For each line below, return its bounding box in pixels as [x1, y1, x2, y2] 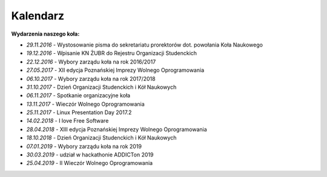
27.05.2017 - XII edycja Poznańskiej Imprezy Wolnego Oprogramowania [26, 66, 205, 74]
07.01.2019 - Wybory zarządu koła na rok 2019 [26, 143, 142, 150]
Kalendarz [11, 9, 65, 22]
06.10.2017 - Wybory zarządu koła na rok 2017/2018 [26, 75, 156, 82]
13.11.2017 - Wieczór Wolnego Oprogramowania [26, 100, 145, 108]
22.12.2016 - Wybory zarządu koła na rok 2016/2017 [26, 58, 156, 65]
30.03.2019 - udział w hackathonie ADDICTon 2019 [26, 151, 154, 158]
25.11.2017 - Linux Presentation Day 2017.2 [26, 109, 132, 116]
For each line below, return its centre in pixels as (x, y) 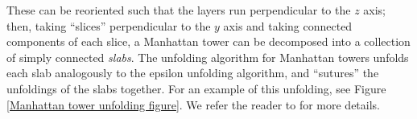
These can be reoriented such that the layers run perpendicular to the (179, 10)
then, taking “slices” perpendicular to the (109, 25)
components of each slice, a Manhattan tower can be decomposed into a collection (208, 41)
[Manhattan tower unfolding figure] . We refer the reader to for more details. (194, 104)
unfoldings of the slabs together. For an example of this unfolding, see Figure (196, 88)
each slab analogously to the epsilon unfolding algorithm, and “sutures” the (193, 73)
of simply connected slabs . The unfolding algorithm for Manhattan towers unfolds (208, 57)
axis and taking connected (288, 25)
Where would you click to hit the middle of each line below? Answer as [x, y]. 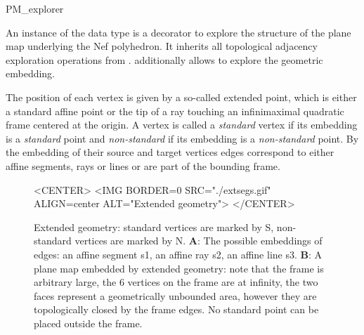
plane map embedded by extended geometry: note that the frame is [179, 268]
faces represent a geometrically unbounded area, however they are [175, 295]
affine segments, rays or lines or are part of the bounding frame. [143, 165]
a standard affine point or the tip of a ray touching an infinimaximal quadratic [175, 111]
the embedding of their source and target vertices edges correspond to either [170, 152]
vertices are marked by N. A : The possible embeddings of [199, 241]
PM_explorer [35, 8]
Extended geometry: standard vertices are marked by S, [154, 226]
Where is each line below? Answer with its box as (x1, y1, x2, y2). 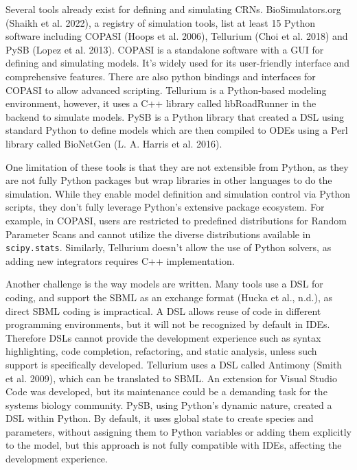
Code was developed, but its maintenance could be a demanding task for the (5, 384, 327, 399)
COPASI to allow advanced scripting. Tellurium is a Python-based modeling (5, 82, 327, 97)
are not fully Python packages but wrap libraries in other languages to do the (5, 173, 332, 187)
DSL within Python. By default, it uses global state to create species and (5, 411, 314, 425)
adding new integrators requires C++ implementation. (5, 253, 235, 268)
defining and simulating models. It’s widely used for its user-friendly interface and (5, 56, 350, 70)
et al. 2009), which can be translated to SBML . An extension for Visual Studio (5, 371, 337, 385)
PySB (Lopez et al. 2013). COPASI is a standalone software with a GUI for (5, 42, 324, 56)
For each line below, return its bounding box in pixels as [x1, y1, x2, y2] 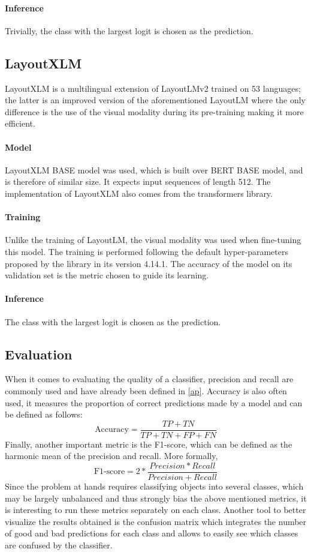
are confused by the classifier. [5, 538, 113, 551]
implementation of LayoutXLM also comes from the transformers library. [5, 187, 273, 199]
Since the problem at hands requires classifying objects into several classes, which [5, 480, 304, 492]
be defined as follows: [5, 408, 83, 421]
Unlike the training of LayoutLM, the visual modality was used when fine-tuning [5, 233, 301, 246]
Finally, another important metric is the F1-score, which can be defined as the [5, 437, 292, 450]
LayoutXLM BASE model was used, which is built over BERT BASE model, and [5, 163, 303, 176]
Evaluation [5, 344, 73, 363]
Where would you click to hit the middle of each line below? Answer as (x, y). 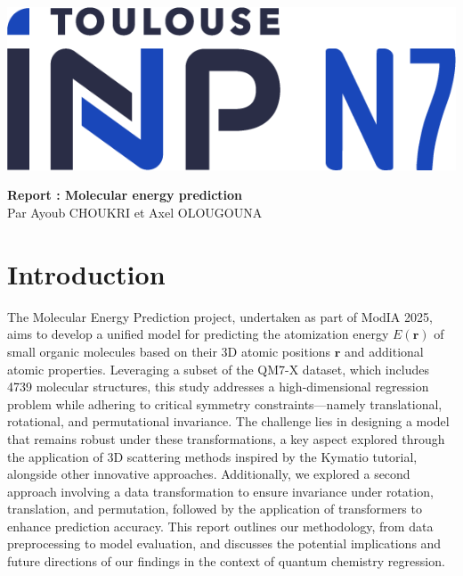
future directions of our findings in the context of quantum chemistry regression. (226, 561)
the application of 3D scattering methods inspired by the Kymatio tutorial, (212, 456)
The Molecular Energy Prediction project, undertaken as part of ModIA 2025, (220, 316)
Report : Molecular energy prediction (125, 195)
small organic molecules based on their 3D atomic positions (169, 351)
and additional (384, 351)
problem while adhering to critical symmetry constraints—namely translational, (225, 403)
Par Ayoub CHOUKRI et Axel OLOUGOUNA (135, 213)
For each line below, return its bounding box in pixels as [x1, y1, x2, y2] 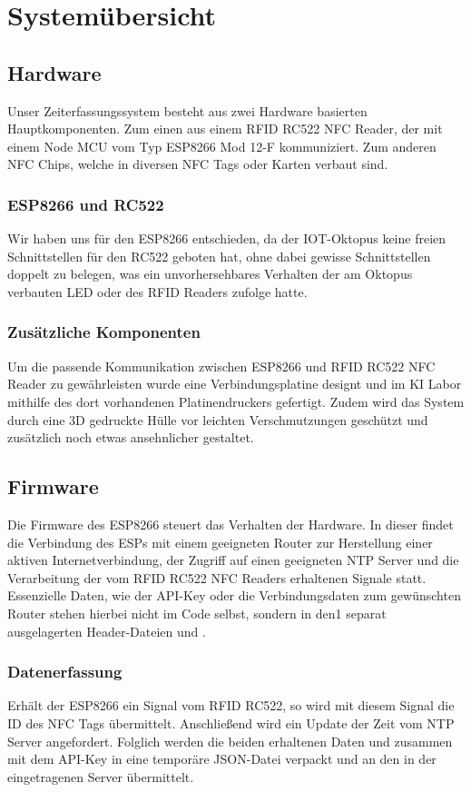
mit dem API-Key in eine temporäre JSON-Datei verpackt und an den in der [7, 749, 437, 768]
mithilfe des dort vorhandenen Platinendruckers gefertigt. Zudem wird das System [7, 391, 465, 411]
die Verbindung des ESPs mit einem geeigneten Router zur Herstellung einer [7, 532, 433, 551]
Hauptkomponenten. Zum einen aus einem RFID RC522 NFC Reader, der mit [7, 119, 443, 138]
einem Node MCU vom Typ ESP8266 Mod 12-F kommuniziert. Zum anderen [7, 136, 437, 155]
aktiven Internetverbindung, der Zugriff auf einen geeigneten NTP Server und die [7, 550, 459, 569]
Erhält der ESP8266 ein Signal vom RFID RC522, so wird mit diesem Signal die [7, 696, 455, 715]
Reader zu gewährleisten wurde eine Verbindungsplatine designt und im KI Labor [7, 374, 462, 393]
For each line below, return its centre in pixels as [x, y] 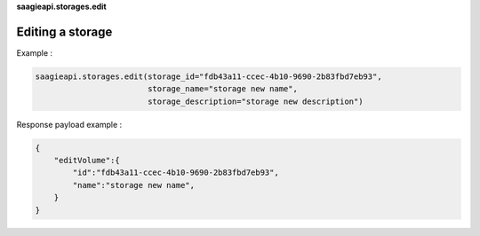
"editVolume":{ [87, 161]
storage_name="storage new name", [222, 89]
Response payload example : [69, 124]
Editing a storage [64, 31]
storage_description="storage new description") [255, 101]
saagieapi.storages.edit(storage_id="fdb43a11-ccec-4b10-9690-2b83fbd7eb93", [208, 76]
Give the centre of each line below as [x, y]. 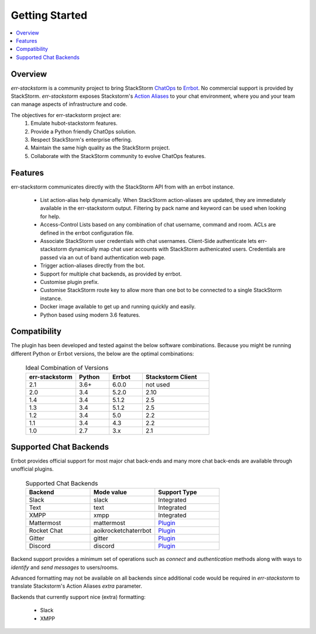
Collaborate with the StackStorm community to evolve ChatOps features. [118, 156]
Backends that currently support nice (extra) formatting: [78, 597]
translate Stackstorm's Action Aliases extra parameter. [77, 586]
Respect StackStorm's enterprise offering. [81, 139]
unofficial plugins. [32, 469]
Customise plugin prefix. [70, 282]
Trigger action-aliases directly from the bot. [93, 266]
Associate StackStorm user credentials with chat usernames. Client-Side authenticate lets [148, 241]
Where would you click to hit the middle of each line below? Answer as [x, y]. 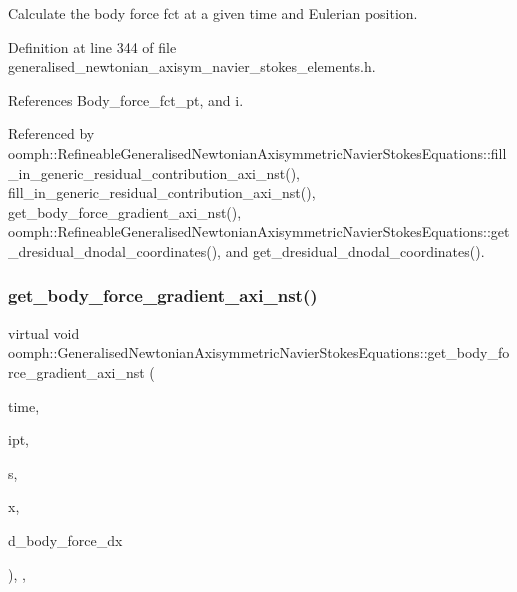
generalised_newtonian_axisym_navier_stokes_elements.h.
——
* [YOUR TASK] Would you print the material exactly once more, without any of its pictures?

* [YOUR SOLUTION]
For each line below, return its bounding box in pixels as [x1, y1, x2, y2] 
27.05.2017 - XII edycja Poznańskiej Imprezy Wolnego Oprogramowania [26, 66, 205, 74]
07.01.2019 - Wybory zarządu koła na rok 2019 [26, 143, 142, 150]
Kalendarz [11, 9, 65, 22]
06.10.2017 - Wybory zarządu koła na rok 2017/2018 [26, 75, 156, 82]
13.11.2017 - Wieczór Wolnego Oprogramowania [26, 100, 145, 108]
22.12.2016 - Wybory zarządu koła na rok 2016/2017 [26, 58, 156, 65]
30.03.2019 - udział w hackathonie ADDICTon 2019 [26, 151, 154, 158]
25.11.2017 - Linux Presentation Day 2017.2 [26, 109, 132, 116]
For each line below, return its centre in pixels as (x, y) 
These can be reoriented such that the layers run perpendicular to the (179, 10)
then, taking “slices” perpendicular to the (109, 25)
components of each slice, a Manhattan tower can be decomposed into a collection (208, 41)
[Manhattan tower unfolding figure] . We refer the reader to for more details. (194, 104)
unfoldings of the slabs together. For an example of this unfolding, see Figure (196, 88)
each slab analogously to the epsilon unfolding algorithm, and “sutures” the (193, 73)
of simply connected slabs . The unfolding algorithm for Manhattan towers unfolds (208, 57)
axis and taking connected (288, 25)
Where would you click to hit the middle of each line below? Answer as [x, y]. 
plane map embedded by extended geometry: note that the frame is [179, 268]
faces represent a geometrically unbounded area, however they are [175, 295]
affine segments, rays or lines or are part of the bounding frame. [143, 165]
a standard affine point or the tip of a ray touching an infinimaximal quadratic [175, 111]
the embedding of their source and target vertices edges correspond to either [170, 152]
vertices are marked by N. A : The possible embeddings of [199, 241]
PM_explorer [35, 8]
Extended geometry: standard vertices are marked by S, [154, 226]
Where is each line below? Answer with its box as (x1, y1, x2, y2). 
Code was developed, but its maintenance could be a demanding task for the (5, 384, 327, 399)
COPASI to allow advanced scripting. Tellurium is a Python-based modeling (5, 82, 327, 97)
are not fully Python packages but wrap libraries in other languages to do the (5, 173, 332, 187)
DSL within Python. By default, it uses global state to create species and (5, 411, 314, 425)
adding new integrators requires C++ implementation. (5, 253, 235, 268)
defining and simulating models. It’s widely used for its user-friendly interface and (5, 56, 350, 70)
et al. 2009), which can be translated to SBML . An extension for Visual Studio (5, 371, 337, 385)
PySB (Lopez et al. 2013). COPASI is a standalone software with a GUI for (5, 42, 324, 56)
For each line below, return its bounding box in pixels as [x1, y1, x2, y2] 
are confused by the classifier. [5, 538, 113, 551]
implementation of LayoutXLM also comes from the transformers library. [5, 187, 273, 199]
Since the problem at hands requires classifying objects into several classes, which [5, 480, 304, 492]
be defined as follows: [5, 408, 83, 421]
Unlike the training of LayoutLM, the visual modality was used when fine-tuning [5, 233, 301, 246]
Finally, another important metric is the F1-score, which can be defined as the [5, 437, 292, 450]
LayoutXLM BASE model was used, which is built over BERT BASE model, and [5, 163, 303, 176]
Evaluation [5, 344, 73, 363]
Where would you click to hit the middle of each line below? Answer as (x, y). 
future directions of our findings in the context of quantum chemistry regression. (226, 561)
the application of 3D scattering methods inspired by the Kymatio tutorial, (212, 456)
The Molecular Energy Prediction project, undertaken as part of ModIA 2025, (220, 316)
Report : Molecular energy prediction (125, 195)
small organic molecules based on their 3D atomic positions (169, 351)
and additional (384, 351)
problem while adhering to critical symmetry constraints—namely translational, (225, 403)
Par Ayoub CHOUKRI et Axel OLOUGOUNA (135, 213)
For each line below, return its bounding box in pixels as [x1, y1, x2, y2] 
mit dem API-Key in eine temporäre JSON-Datei verpackt und an den in der [7, 749, 437, 768]
mithilfe des dort vorhandenen Platinendruckers gefertigt. Zudem wird das System [7, 391, 465, 411]
die Verbindung des ESPs mit einem geeigneten Router zur Herstellung einer [7, 532, 433, 551]
Hauptkomponenten. Zum einen aus einem RFID RC522 NFC Reader, der mit [7, 119, 443, 138]
einem Node MCU vom Typ ESP8266 Mod 12-F kommuniziert. Zum anderen [7, 136, 437, 155]
aktiven Internetverbindung, der Zugriff auf einen geeigneten NTP Server und die [7, 550, 459, 569]
Erhält der ESP8266 ein Signal vom RFID RC522, so wird mit diesem Signal die [7, 696, 455, 715]
Reader zu gewährleisten wurde eine Verbindungsplatine designt und im KI Labor [7, 374, 462, 393]
For each line below, return its centre in pixels as [x, y] 
"editVolume":{ [87, 161]
storage_name="storage new name", [222, 89]
Response payload example : [69, 124]
Editing a storage [64, 31]
storage_description="storage new description") [255, 101]
saagieapi.storages.edit(storage_id="fdb43a11-ccec-4b10-9690-2b83fbd7eb93", [208, 76]
Give the centre of each line below as [x, y]. 
Collaborate with the StackStorm community to evolve ChatOps features. [118, 156]
Backends that currently support nice (extra) formatting: [78, 597]
translate Stackstorm's Action Aliases extra parameter. [77, 586]
Respect StackStorm's enterprise offering. [81, 139]
unofficial plugins. [32, 469]
Customise plugin prefix. [70, 282]
Trigger action-aliases directly from the bot. [93, 266]
Associate StackStorm user credentials with chat usernames. Client-Side authenticate lets [148, 241]
Where would you click to hit the middle of each line below? Answer as [x, y]. 
generalised_newtonian_axisym_navier_stokes_elements.h.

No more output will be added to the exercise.